И вот наступает ночь. Я не буду об этом писать, потому что мне очень не хочется переживать это снова. Если вкратце: она никак не кончалась, ночь. Я был как будто стена, вся изъеденная изнутри термитами, и кто-то красил меня, и когда краска почти высыхала, меня перекрашивали по-новой. Раз за разом, опять и опять. И всем плевать, никто даже не замечает, что тут что-то не так. Красить стену — это же не преступление. Ну ладно, ладно.

Иногда я «смеюсь». Не потому что мне весело. Смех — это эксперимент. Проба: получится или нет. Вызов и тренировка. Смех — это просто звук, который рождается при содействии лицевых мышц. В нем нет особого смысла. Он отдается в пространстве жутковатым эхом, но раз я смеюсь, значит, я существую. Я понимаю, что это безумие, но когда я смеюсь, мне легче.

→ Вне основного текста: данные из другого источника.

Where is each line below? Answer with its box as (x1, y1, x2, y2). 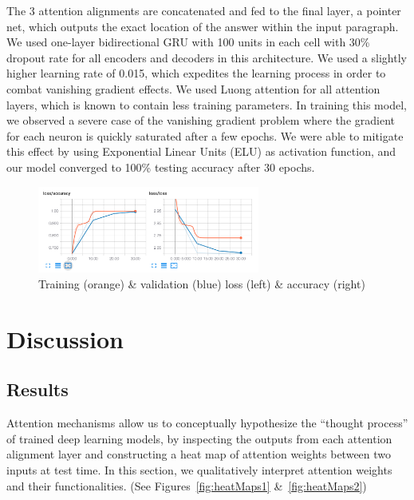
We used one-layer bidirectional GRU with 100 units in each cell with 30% (6, 34, 370, 50)
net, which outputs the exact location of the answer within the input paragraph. (6, 18, 399, 34)
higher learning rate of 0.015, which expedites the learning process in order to (6, 65, 386, 81)
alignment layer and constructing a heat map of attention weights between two (6, 446, 392, 462)
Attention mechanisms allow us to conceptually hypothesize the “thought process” (6, 415, 408, 431)
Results (6, 377, 69, 402)
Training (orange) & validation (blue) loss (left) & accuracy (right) (38, 276, 365, 292)
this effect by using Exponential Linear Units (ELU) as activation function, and (6, 143, 396, 160)

Меня полощет еще пару раз. Проблеваться — оно хорошо. Пусть мгновенное, но все-таки облегчение. Член какой-то вообще не такой. Сверхчувствительный, и в то же время — онемелый. Он как будто сам по себе: сам напрягается, сам кончает, почти без моего участия — причем, кончает, когда еще толком не встал, — но все это как-то поверхностно, механически и формально, словно это какой-нибудь шлюз безопасности на плотине, который открывается при наводнении, чтобы выпустить лишнюю воду. Я переполнен; у меня течет изо всех отверстий. Пот, сопли, говно и слезы. Я весь мокрый, весь.

Я заливаюсь слезами на каждый трогательный сюжет в телевизоре. Посреди ночи, в Рено, я тихо плачу, вдруг охваченный щемящей тоской по семье и дому, спровоцированной рекламой какого-то там телефона «для дома, для семьи».

Наконец, я засыпаю: часа через два после рассвета. Сон беспокойный, прерывистый, рваный — но это лучше, чем ничего. На самом деле, это просто подарок. Я хотя бы чуть-чуть прихожу в себя, и мне бы надо поспать еще, но я не могу. Сажусь на постели и закуриваю сигарету. Ужасно хочется есть. Это хороший знак. Если я смогу хоть что-то в себя впихнуть, значит, все не так плохо. Встаю и иду набирать ванну.

Горячая ванна хорошо расслабляет мышцы, которые были как жесткие комья, сведенные судорогой; теперь они стали как вялые склизкие личинки, ощущение такое, что они медленно расползаются кто куда, но потом вновь собираются вместе и сплетаются в клубки где-то под слоем влажной ночной почвы.